All Artists: Bach, Feltsman, Orchestra of St Lukes
Title: 3 Keyboard Concertos 1
Members Wishing: 0
Total Copies: 0
Label: Music Masters Jazz
Release Date: 9/13/1994
Genre: Classical
Styles: Forms & Genres, Concertos, Historical Periods, Baroque (c.1600-1750)
Number of Discs: 1
SwapaCD Credits: 1
UPC: 016126713229

Synopsis

Amazon.com
These are excellent, lively Bach performances. Vladimir Feltsman plays the harpsichord parts with discretion on the piano, avoiding Romantic mannerisms and keeping to good Baroque style throughout. He also decorates the text as he goes along, a practice Bach would have recognized and appreciated. The little orchestra, although led by someone who is occupied elsewhere, never sounds rudderless and always plays its important lines with feeling. Aside from Glenn Gould, whose playing of these concertos is too detached for some listeners, Feltsman really has the field to himself in this music. The excellent recorded sound far surpasses Gould's. --Leslie Gerber
 

CD Reviews

You will listen to the first selection 1000 times
C. B Collins Jr. | Atlanta, GA United States | 10/12/2005
(5 out of 5 stars)

"This CD contains three keyboard concertos, played masterfully by Vladimir Feltsman.

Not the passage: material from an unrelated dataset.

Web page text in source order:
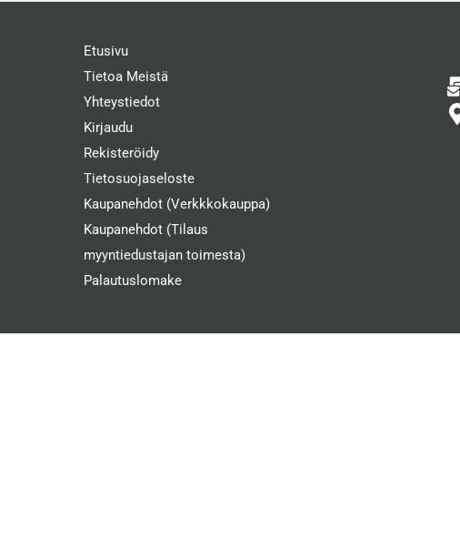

The Concerto in D Minor is an incredible piece of music, the first movement being one of the grandest classical works I know. It seems almost experimental as if fighting conventional musical structures. It evokes devils and angels in its power and as the movement progresses the listener becomes entranced as the piece even becomes atonal and tense before cascading back into a force of nature. As I listen, I hear the composition begin to divert from harmonious chords onto the edge of disharmony, almost becoming frantic and lost, and then becoming found and organized again. I asked Jim whether he heard the piece almost dangerously disintegrate into discord but he did not hear it. But it is there and will convince you of the overwhelming mastery displayed in this first movement of the Concerto in D Minor.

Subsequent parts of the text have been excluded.